# Your task:
Copy exactly the lines of the material below that fall between the line with "another person talk, since" and the line with "skylicorn456 [62, 271, 140, 288]", both of those lines included; pictures stay out.
*** Begin section ***
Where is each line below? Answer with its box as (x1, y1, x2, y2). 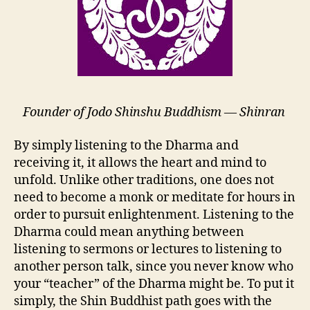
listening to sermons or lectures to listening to (14, 241, 282, 257)
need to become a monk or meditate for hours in (14, 189, 295, 206)
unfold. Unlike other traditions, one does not (14, 172, 274, 188)
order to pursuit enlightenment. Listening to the (14, 206, 294, 223)
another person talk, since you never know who (14, 258, 293, 275)
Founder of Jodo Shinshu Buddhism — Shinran (22, 104, 288, 120)
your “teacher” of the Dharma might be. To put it (14, 275, 294, 292)
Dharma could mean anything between (14, 224, 244, 240)
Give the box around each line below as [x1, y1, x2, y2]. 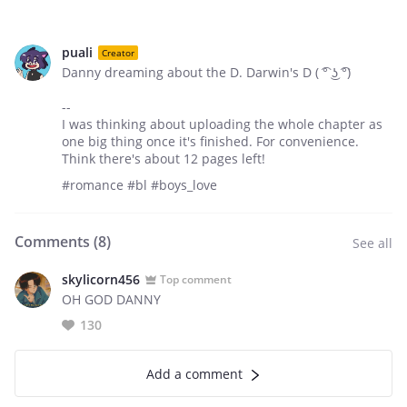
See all [352, 234, 392, 252]
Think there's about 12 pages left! [62, 150, 265, 167]
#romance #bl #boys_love [62, 176, 217, 194]
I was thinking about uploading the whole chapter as [62, 115, 382, 133]
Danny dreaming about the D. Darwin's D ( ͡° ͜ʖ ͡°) [62, 64, 351, 81]
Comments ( [15, 232, 98, 252]
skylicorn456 [62, 271, 140, 288]
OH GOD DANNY [62, 291, 161, 308]
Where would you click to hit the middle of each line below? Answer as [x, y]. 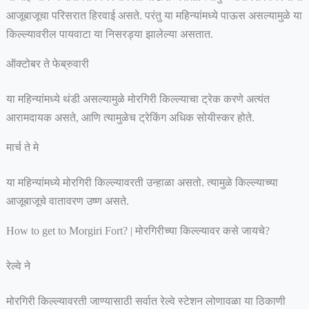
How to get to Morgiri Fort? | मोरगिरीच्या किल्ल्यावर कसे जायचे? [138, 231]
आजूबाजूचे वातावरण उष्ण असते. [69, 201]
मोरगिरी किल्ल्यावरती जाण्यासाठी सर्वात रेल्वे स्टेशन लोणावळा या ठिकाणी [146, 301]
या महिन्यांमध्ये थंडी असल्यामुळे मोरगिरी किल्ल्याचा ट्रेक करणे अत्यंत [138, 99]
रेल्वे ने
*** End section ***
# Response to this task:
another person talk, since you never know who (14, 258, 293, 275)
Founder of Jodo Shinshu Buddhism — Shinran (22, 104, 288, 120)
your “teacher” of the Dharma might be. To put it (14, 275, 294, 292)
Dharma could mean anything between (14, 224, 244, 240)
Give the box around each line below as [x1, y1, x2, y2]. 
See all [352, 234, 392, 252]
Think there's about 12 pages left! [62, 150, 265, 167]
#romance #bl #boys_love [62, 176, 217, 194]
I was thinking about uploading the whole chapter as [62, 115, 382, 133]
Danny dreaming about the D. Darwin's D ( ͡° ͜ʖ ͡°) [62, 64, 351, 81]
Comments ( [15, 232, 98, 252]
skylicorn456 [62, 271, 140, 288]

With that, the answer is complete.